Why IREJN Opposes Proposed Fracked Gas Plant in Killingly

Fracked Gas Plant

Below are the detailed and thoroughly researched comments submitted by Dr. Karim Ahmed to the Connecticut Siting Council regarding the proposed fracked gas plant in Killingly.  On June 6, 2019, just a few days after the comments closed, the CT Siting Council and DEEP greenlighted this project, raising the question – did they even read the comments submitted?  It is hard to imagine that they did.    We don’t need another fracked gas plant in Connecticut – we need clean, renewable energy from wind and solar.   Ironically, the Governor took the right step in that direction when he signed the Offshore Wind Bill into law on June 7, but it shows the cognitive dissonance that our government is approving clean wind and dirty fossil fuel power in the same 24 hour period.

May 30, 2019
Melanie Bachman, Executive Director
Connecticut Siting Council
10 Franklin Square
New Britain, CT 06051

RE: Killingly Energy Center, NTE Connecticut, LLC
Killingly, Connecticut

Docket No. 470B

Via electronic mail: siting.council@ct.gov

Dear Ms Bachman:
I write these comments with regard to the above listed proceedings, which is related to NTE Connecticut’s application for a reopening of the original Docket No. 470, requesting approval for a proposed natural gas electric power plant to be built at the Killingly Energy Center in Killingly, CT.  While speaking as an individual, though reflecting the views of many residents in the State of Connecticut, it is my sincere hope that the Connecticut Siting Council will not grant approval of this request. I will summarize my opposition as follows:

  • Contrary to testimony entered in these proceedings, the siting of natural gas power plant in our state is neither the most cost-effective alternative nor an interim bridge to the future production of renewable energy in Connecticut and the New England region as a whole.
  • There are serious impacts on human health and global climate change when natural gas production activities, chemical waste disposals and pipeline transmission leakages are taken into account, especially those planned natural gas deliveries made to Connecticut from fracking operations in the Marcellus Shale deposits in nearby Pennsylvania.
  • There is no compelling reason why another fossil fuel power plant (proposed capacity of 650 MW) need be built in this region at this time, when a bipartisan bill in the Connecticut State Legislature was overwhelmingly approved (134-10) by the House on May 14, 2019, authorizing the construction of offshore wind turbines generating electricity of up to 2000 MW.
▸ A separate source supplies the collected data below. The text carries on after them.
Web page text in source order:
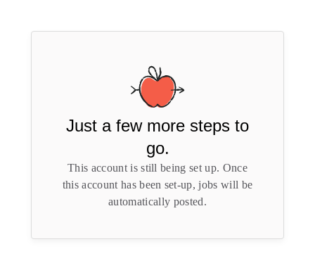
Just a few more steps to
go.
This account is still being set up. Once
this account has been set-up, jobs will be
automatically posted.
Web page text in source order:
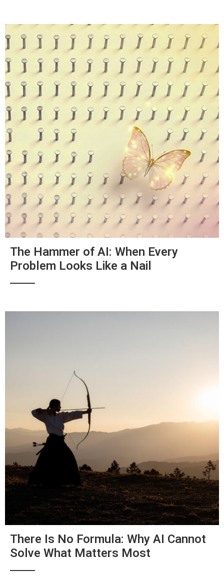
The Hammer of AI: When Every
Problem Looks Like a Nail
There Is No Formula: Why AI Cannot
Solve What Matters Most
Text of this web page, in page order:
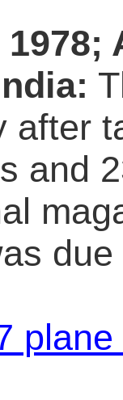
after
and
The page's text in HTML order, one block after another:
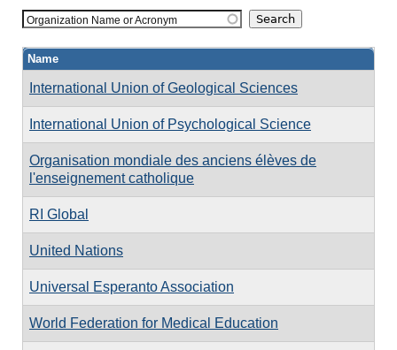
Organization Name or Acronym
Name
International Union of Geological Sciences
International Union of Psychological Science
Organisation mondiale des anciens élèves de
l'enseignement catholique
RI Global
United Nations
Universal Esperanto Association
World Federation for Medical Education
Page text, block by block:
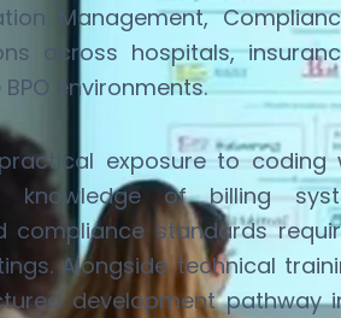
Management,
across hospitals,
environments.
exposure to coding
knowledge of billing
compliance standards
Alongside technical
development pathway
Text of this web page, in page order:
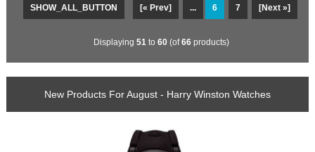
SHOW_ALL_BUTTON [« Prev] ... 6 7 [Next »]
Displaying 51 to 60(of66products)
New Products For August - Harry Winston Watches
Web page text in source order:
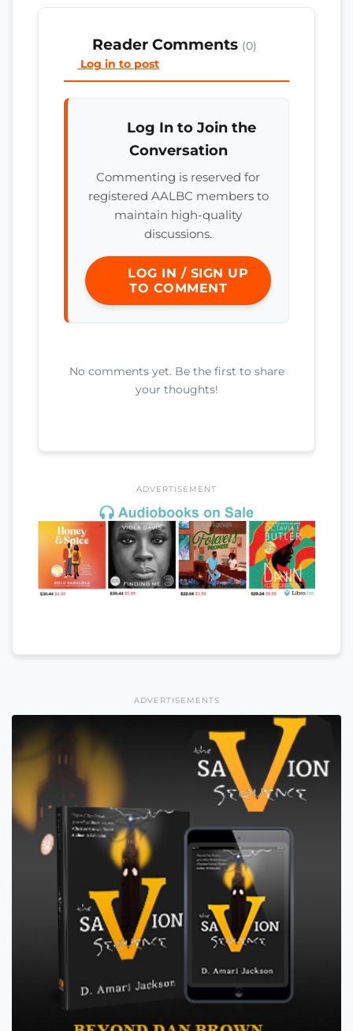
Reader Comments (0)
Log in to post
Log In to Join the
Conversation
Commenting is reserved for
registered AALBC members to
maintain high-quality
discussions.
LOG IN / SIGN UP
TO COMMENT
No comments yet. Be the first to share
your thoughts!
ADVERTISEMENT
ADVERTISEMENTS

Let me introduce myself. Currently, I am an Adjunct Professor of Occupational and Environmental Medicine at the University of Connecticut Health Center (UConn Health) in Farmington, CT, where I teach graduate courses in children’s environmental health, risk assessment/risk management, sustainable development and environmental ethics. I also hold an Honorary Professorship at the School of Public Health and Family Medicine at the University of Cape Town in South Africa.

For the past thirty years, I have served as a Board Member and Secretary-Treasurer at the National Council for Science and the Environment (NCSE) in Washington, DC. Previously, I was Senior Staff Scientist and Research Director at the Natural Resources Defense Council (NRDC) in New York City, and Deputy Director of Health, Environment and Development at the World Resources Institute (WRI) in Washington, DC.
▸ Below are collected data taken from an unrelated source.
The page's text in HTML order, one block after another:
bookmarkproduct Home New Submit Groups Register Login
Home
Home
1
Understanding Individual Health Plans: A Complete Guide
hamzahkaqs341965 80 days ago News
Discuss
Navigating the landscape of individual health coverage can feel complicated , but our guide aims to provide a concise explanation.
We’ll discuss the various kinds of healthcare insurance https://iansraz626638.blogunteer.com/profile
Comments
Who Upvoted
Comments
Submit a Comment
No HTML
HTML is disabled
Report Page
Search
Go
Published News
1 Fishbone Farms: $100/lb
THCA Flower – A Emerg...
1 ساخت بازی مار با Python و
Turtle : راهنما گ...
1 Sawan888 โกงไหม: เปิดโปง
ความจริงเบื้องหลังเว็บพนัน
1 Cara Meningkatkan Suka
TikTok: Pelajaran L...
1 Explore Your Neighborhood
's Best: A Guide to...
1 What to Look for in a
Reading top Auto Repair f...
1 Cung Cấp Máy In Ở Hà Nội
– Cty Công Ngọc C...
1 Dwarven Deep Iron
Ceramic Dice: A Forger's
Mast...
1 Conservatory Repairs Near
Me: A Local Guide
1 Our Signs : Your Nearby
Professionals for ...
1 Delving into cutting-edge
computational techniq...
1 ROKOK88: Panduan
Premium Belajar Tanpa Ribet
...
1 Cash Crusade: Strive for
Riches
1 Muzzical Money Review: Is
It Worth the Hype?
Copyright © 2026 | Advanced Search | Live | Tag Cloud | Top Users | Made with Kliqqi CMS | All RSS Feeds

Since 2006, I have been a resident in Connecticut. In presenting these comments, I shall forward the views of several colleagues and fellow congregants of mine at two faith-based institutions in the state – (a) Immanuel Congregational Church, Hartford, CT, where I am a member of its Environmental Action Committee, and (b) Interreligious Eco-Justice Network (IREJN), as a senior adviser and former board member.

Here are my views and concerns on the applicant’s request for approval in greater detail;

  1. Natural Gas is not an appropriate fossil fuel bridge to a renewable energy future: In testimony presented to the Siting Council, NTE Connecticut spokesmen have stated that the use of natural gas for electric power generation at this time would serve as an appropriate means to bring renewable energy to the New England region. Because of the intermittent nature of solar and wind power, a natural gas power plant, supplemented by ultra-low sulfur distillate (ULSD, i.e., dual-use diesel fuel), would provide a steadier and more reliable source of electricity. While this may appear to be reasonable at first glance, it is based on an assumption that the cost of purchasing natural gas will remain at current low market prices for the foreseeable future. In other words, the choice of natural gas in power production would be cost competitive to other alternatives. On the other hand, the opposite, in fact, may be true – the cost of renewable energy will continue to fall, making natural gas a less attractive option.

According to the US Energy Information Administration (EIA), natural gas prices are expected to remain stable around $4.00 per 1000 cubic feet in the next few years, while its domestic consumption rate rises slightly, from an  estimated 82.7 billion cubic feet per day (bcf/day) in 2019 to a projected 83.5 bcf/day in 2020.[1] Although natural gas power production may appear a cost-effective option today, it has done so at the expense of existing coal burning plants being shuttered in many regions of the country. Hence, it is likely that as demands for natural gas increases, with acute shortages appearing in the market place, it will be unable to maintain its current low price ranges in the commercial and industrial sector. For these reasons, the Siting Council should take these potential short to medium term supply and demand developments in the natural gas market into account.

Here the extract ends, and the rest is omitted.